American blues historian (1944–2015)

Donald Theodore Kent (April 20, 1944 – August 9, 2015) was an American collector of blues and bluegrass recordings, a founder and owner of record labels (such as Mamlish Records, Country Turtle Records, and Flying Crow Records), and a much sought-after writer of liner notes not only on his own labels' issues but also on others', such as Yazoo Records. Many of the blues reissue albums of the 1960s and 1970s use 78-rpm records from his large collection.

Kent was born in Chicago, Illinois.

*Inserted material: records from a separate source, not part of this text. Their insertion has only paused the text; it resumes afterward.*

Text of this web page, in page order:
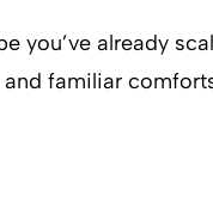
you’ve already
familiar
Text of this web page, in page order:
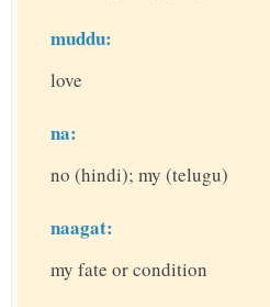
muddu:
love
na:
no (hindi); my (telugu)
naagat:
my fate or condition
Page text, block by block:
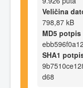
Veličina
798,87 kB
MD5 potpis
SHA1
d68
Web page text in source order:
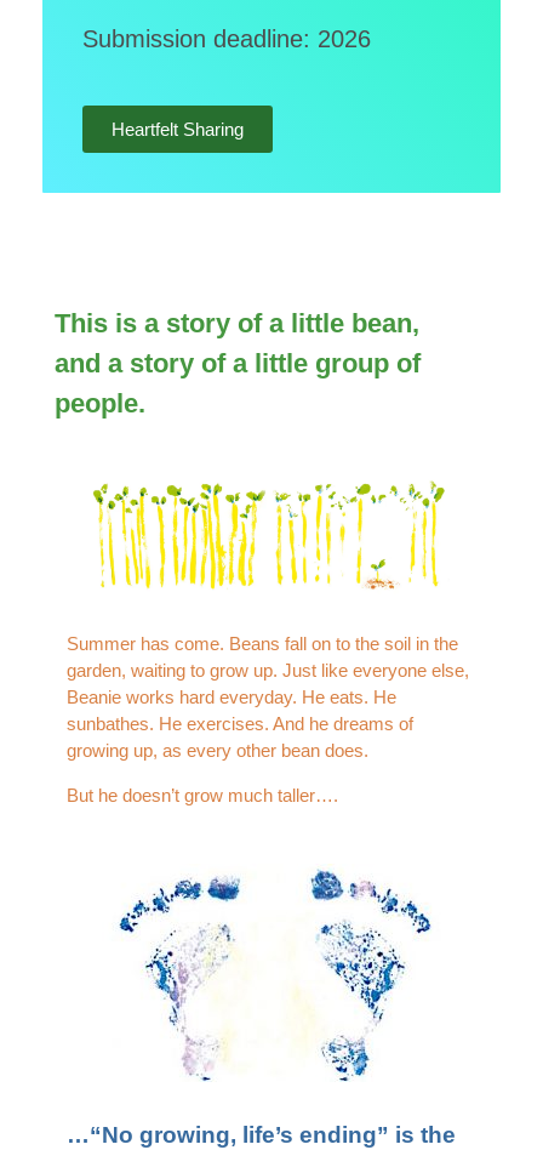
Submission deadline: 2026
Heartfelt Sharing
This is a story of a little bean,
and a story of a little group of
people.
Summer has come. Beans fall on to the soil in the
garden, waiting to grow up. Just like everyone else,
Beanie works hard everyday. He eats. He
sunbathes. He exercises. And he dreams of
growing up, as every other bean does.
But he doesn’t grow much taller….
…“No growing, life’s ending” is the
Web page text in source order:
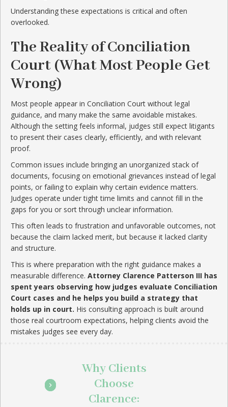
Understanding these expectations is critical and often
overlooked.
The Reality of Conciliation
Court (What Most People Get
Wrong)
Most people appear in Conciliation Court without legal
guidance, and many make the same avoidable mistakes.
Although the setting feels informal, judges still expect litigants
to present their cases clearly, efficiently, and with relevant
proof.
Common issues include bringing an unorganized stack of
documents, focusing on emotional grievances instead of legal
points, or failing to explain why certain evidence matters.
Judges operate under tight time limits and cannot fill in the
gaps for you or sort through unclear information.
This often leads to frustration and unfavorable outcomes, not
because the claim lacked merit, but because it lacked clarity
and structure.
This is where preparation with the right guidance makes a
measurable difference. Attorney Clarence Patterson III has
spent years observing how judges evaluate Conciliation
Court cases and he helps you build a strategy that
holds up in court. His consulting approach is built around
those real courtroom expectations, helping clients avoid the
mistakes judges see every day.
Why Clients
Choose
Clarence:

He was employed as a social worker in the New York City Department of Social Services. In the 1960s he was a member of the so-called Blues Mafia in New York City, a group of blues enthusiasts, whose other members were Steve Calt (author of liner notes and books), Samuel Charters (RBF Records), Lawrence "Larry" Cohn (CBS/Epic, Columbia/Sony Records), John Fahey (also known as Blind Joe Death, Takoma Records), Michael Stewart (also known as Backwards Sam Firk), Stefan Grossman (also known as Kid Future, Kicking Mule Records), Tom Hoskins (also known as Fang, who "rediscovered" Mississippi John Hurt), Bernie Klatzko (Herwin Records), Jim McKune, Nick Perls (Yazoo and Blue Goose Records), Phil Spiro (who, along with Nick Perls and Dick Waterman, "rediscovered" Eddie "Son" House) and Pete Whelan (Origin Jazz Library).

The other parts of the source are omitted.